European Union Wants All Smartphones to Have the Same Charging Port - cyrksoft
https://interestingengineering.com/european-union-wants-all-smartphones-to-have-the-same-charging-port
======
aphextim
From the article

>Nearly 1 billion consumers currently use the Apple lightning port. Bearing
that in mind, replacing a billion chargers in a short space of time would
overload the electronic waste sector, defeating the motive of the directive in
the first place.

So what we do is take the plunge anyway. Switch to a universal charger or USB
type system. Take all the wasted chargers and then force the companies who
created this problem in the first place to split the cost of going to the new
system based on % of waste came from their brand.
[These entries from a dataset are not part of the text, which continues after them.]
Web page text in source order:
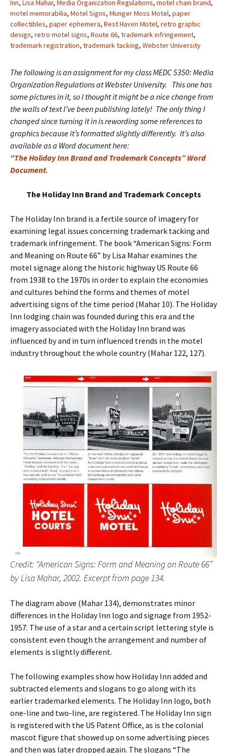
Inn, Lisa Mahar, Media Organization Regulations, motel chain brand,
motel memorabilia, Motel Signs, Munger Moss Motel, paper
collectibles, paper ephemera, Rest Haven Motel, retro graphic
design, retro motel signs, Route 66, trademark infringement,
trademark registration, trademark tacking, Webster University
The following is an assignment for my class MEDC 5350: Media
Organization Regulations at Webster University. This one has
some pictures in it, so I thought it might be a nice change from
the walls of text I’ve been publishing lately! The only thing I
changed since turning it in is rewording some references to
graphics because it’s formatted slightly differently. It’s also
available as a Word document here:
“The Holiday Inn Brand and Trademark Concepts” Word
Document.
The Holiday Inn Brand and Trademark Concepts
The Holiday Inn brand is a fertile source of imagery for
examining legal issues concerning trademark tacking and
trademark infringement. The book “American Signs: Form
and Meaning on Route 66” by Lisa Mahar examines the
motel signage along the historic highway US Route 66
from 1938 to the 1970s in order to explain the economies
and cultures behind the forms and themes of motel
advertising signs of the time period (Mahar 10). The Holiday
Inn lodging chain was founded during this era and the
imagery associated with the Holiday Inn brand was
influenced by and in turn influenced trends in the motel
industry throughout the whole country (Mahar 122, 127).
Credit: “American Signs: Form and Meaning on Route 66”
by Lisa Mahar, 2002. Excerpt from page 134.
The diagram above (Mahar 134), demonstrates minor
differences in the Holiday Inn logo and signage from 1952-
1957. The use of a star and a certain script lettering style is
consistent even though the arrangement and number of
elements is slightly different.
The following examples show how Holiday Inn added and
subtracted elements and slogans to go along with its
earlier trademarked elements. The Holiday Inn logo, both
one-line and two-line, are registered. The Holiday Inn sign
is registered with the US Patent Office, as is the colonial
mascot figure that showed up on some advertising pieces
and then was later dropped again. The slogans “The

Apple had 1 billion lightning cords thrown away vs say a proprietary charger
for Motorola is 100 million. In that scenario Motorola would only be on the
hook for slightly less than 10%. Do this with all companies and chargers.
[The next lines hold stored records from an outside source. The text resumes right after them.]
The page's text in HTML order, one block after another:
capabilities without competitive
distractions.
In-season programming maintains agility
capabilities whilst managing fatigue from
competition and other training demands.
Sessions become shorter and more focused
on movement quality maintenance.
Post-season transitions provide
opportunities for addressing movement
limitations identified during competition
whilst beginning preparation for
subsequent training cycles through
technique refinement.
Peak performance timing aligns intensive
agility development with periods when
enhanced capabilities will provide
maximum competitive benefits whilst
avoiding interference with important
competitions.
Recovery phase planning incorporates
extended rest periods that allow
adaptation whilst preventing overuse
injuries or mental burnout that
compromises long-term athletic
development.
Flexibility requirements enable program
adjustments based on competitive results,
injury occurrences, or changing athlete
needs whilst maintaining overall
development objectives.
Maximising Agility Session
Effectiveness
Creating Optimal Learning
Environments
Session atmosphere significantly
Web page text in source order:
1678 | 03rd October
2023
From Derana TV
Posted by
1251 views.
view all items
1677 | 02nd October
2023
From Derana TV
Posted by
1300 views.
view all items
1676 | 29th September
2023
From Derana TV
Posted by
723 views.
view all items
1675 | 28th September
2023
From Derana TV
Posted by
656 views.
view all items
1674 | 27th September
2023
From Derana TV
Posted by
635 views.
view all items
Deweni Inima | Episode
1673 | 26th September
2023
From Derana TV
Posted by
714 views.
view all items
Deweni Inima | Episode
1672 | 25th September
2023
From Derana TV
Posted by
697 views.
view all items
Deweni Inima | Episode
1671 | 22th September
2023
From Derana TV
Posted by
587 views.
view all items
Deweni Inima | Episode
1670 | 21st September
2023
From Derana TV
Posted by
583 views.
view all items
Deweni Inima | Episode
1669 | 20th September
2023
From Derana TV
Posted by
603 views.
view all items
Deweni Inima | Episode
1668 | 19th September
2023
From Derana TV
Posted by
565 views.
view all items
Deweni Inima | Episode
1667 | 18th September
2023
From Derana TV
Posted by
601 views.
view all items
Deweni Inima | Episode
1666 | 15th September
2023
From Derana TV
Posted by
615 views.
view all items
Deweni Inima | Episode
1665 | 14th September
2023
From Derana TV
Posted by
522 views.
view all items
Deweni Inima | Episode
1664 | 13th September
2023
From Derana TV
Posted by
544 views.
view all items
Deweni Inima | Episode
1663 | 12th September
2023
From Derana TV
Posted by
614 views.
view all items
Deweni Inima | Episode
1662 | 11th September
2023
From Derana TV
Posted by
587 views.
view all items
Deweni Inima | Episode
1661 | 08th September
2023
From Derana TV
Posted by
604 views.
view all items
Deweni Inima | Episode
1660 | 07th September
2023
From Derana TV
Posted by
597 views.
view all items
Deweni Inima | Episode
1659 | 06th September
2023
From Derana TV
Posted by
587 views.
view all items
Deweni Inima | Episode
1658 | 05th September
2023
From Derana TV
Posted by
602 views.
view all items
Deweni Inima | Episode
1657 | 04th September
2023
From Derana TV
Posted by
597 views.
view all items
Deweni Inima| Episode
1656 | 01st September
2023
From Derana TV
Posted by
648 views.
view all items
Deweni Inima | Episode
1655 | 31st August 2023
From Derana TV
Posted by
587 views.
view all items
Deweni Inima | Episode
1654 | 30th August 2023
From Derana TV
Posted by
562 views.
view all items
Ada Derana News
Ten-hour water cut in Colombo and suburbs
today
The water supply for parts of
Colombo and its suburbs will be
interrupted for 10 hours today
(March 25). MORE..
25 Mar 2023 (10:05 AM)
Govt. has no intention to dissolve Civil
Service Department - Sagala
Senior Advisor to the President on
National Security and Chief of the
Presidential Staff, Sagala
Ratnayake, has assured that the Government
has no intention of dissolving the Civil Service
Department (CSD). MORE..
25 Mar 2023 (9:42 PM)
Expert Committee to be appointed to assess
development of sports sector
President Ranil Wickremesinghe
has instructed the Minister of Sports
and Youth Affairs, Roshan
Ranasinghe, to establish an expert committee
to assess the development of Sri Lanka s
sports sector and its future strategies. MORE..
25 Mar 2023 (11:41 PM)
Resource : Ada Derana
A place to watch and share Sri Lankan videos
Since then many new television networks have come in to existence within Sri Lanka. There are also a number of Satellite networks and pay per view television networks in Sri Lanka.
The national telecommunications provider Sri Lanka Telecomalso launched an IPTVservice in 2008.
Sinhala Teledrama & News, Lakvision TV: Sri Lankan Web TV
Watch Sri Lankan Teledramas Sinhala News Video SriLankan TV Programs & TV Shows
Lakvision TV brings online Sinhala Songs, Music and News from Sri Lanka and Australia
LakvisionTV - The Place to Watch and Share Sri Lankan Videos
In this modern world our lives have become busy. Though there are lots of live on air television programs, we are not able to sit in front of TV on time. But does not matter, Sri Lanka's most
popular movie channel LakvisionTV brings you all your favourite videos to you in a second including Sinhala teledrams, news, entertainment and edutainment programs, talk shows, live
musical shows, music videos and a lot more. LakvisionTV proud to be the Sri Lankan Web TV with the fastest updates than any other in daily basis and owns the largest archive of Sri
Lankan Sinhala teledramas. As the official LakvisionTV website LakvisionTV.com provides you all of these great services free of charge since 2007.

The biggest offenders of people who created waste end up paying the most to
fix the problem this way.

On another tangent, I remember when almost every iteration of a phone had a
new type of charger it seemed.

You had the wide ones for Motorola, Nokia and whatever else you had, and they
ALL were proprietary or you could buy those kits with 10 different
adapters/voltage adjustments.

I feel we have come a long way with most devices using USB and there are some
companies holding onto old practices (apple). I was surprised when the new
Nintendo Switch actually charged off of USB and Nintendo didn't force you to
have some proprietary charger.

I would completely love for there to be a universal standard when it comes to
charging and stop more waste and everything could use USB.

------
tropo
The right charging port is IEC C7 C8.

[https://en.wikipedia.org/wiki/IEC_60320](https://en.wikipedia.org/wiki/IEC_60320)

Cables are really common. They are typical on home audio equipment.

It won't be abused to hack the phone.

It offers fast charging. USB can do at most 5 A at 20 v, which is just 100 W.
With IEC C7 C8 you get 2.5 A at up to 250 v, which is 625 W. You get 6.25
times as much power.